Arrivant sur place, elle range son flingue dans son pantalon, ne pensant quand même pas arriver jusque là. Elle savait certains patients fous, mais pas à ce point-là ─à moins de se rendre dans la partie psychiatrique, là... Il y a moyen. Une fois dans le bâtiment volant, elle peut déjà voir la panique des internes et des gardes du corps et naturellement, elle va voir d'abord à l'étage le plus bas, généralement là où personne n'a accès... sauf quelqu'un qui veut absolument échapper à tout le monde. C'était bien ce que voulait faire le patient, non ?

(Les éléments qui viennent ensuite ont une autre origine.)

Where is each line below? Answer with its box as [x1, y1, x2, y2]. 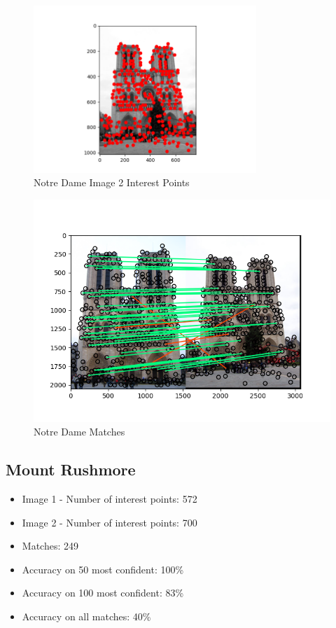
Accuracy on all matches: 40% [22, 609, 151, 624]
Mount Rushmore [6, 459, 136, 480]
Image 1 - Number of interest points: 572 [22, 491, 197, 506]
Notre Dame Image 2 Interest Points [34, 175, 190, 190]
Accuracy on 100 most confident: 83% [22, 585, 184, 600]
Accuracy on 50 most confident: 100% [22, 561, 184, 576]
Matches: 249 [22, 538, 78, 553]
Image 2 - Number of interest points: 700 [22, 515, 197, 529]
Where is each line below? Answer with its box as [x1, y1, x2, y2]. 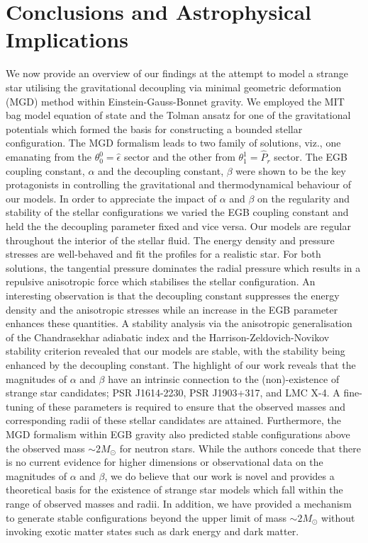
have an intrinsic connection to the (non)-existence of [108, 371, 340, 386]
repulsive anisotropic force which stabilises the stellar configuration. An [6, 274, 316, 289]
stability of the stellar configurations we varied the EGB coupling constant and [6, 205, 349, 219]
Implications [6, 25, 128, 54]
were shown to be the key [235, 163, 346, 178]
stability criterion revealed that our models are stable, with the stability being [6, 343, 345, 358]
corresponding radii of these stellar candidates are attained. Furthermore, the [6, 413, 341, 428]
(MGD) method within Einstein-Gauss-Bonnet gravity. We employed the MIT [6, 93, 345, 108]
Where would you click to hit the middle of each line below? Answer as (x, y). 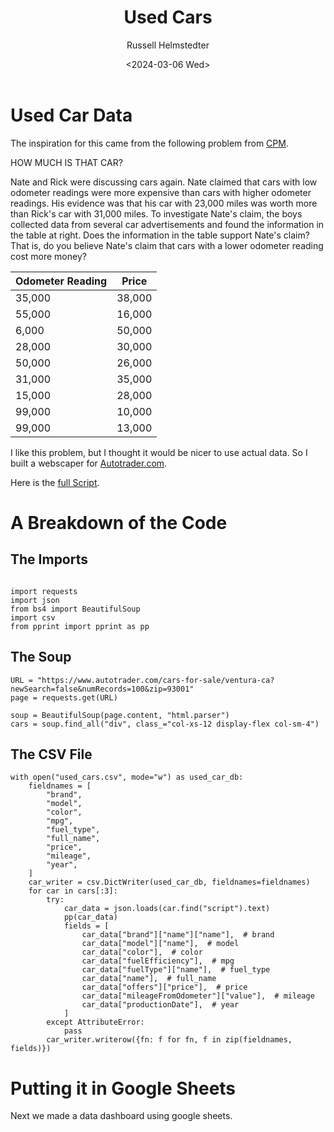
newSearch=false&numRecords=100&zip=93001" (102, 689)
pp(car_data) (90, 917)
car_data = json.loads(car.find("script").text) (167, 909)
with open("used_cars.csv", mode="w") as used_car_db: (127, 777)
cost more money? (48, 256)
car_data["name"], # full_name (149, 979)
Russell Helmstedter (168, 45)
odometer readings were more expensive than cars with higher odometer (161, 192)
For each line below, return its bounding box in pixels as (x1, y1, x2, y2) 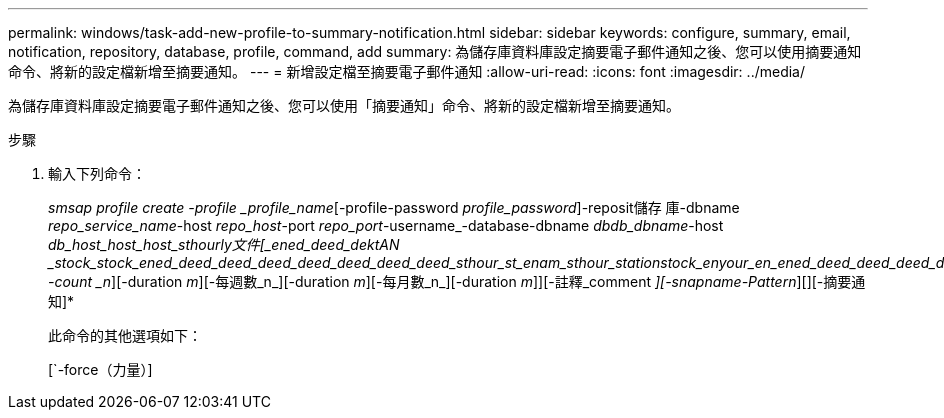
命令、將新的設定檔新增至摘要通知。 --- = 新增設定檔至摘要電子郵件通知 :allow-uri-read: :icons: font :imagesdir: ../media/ (8, 63, 806, 80)
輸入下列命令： (48, 165, 146, 182)
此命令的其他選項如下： (48, 327, 202, 344)
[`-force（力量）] (48, 361, 153, 378)
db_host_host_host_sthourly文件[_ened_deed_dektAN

Une fois aux archives, elle ne sort toujours pas son flingue mais reste sur le qui-vive, prête en cas où. En entendant un bruit, elle s'immobilise et cherche après le bruit. A moins que ça soit le bruit qui la trouve, au final ?

-Si j'étais vous, je ne tenterai pas de m'attaquer, ça pourrait être regrettable, menace-t-elle en restant calme.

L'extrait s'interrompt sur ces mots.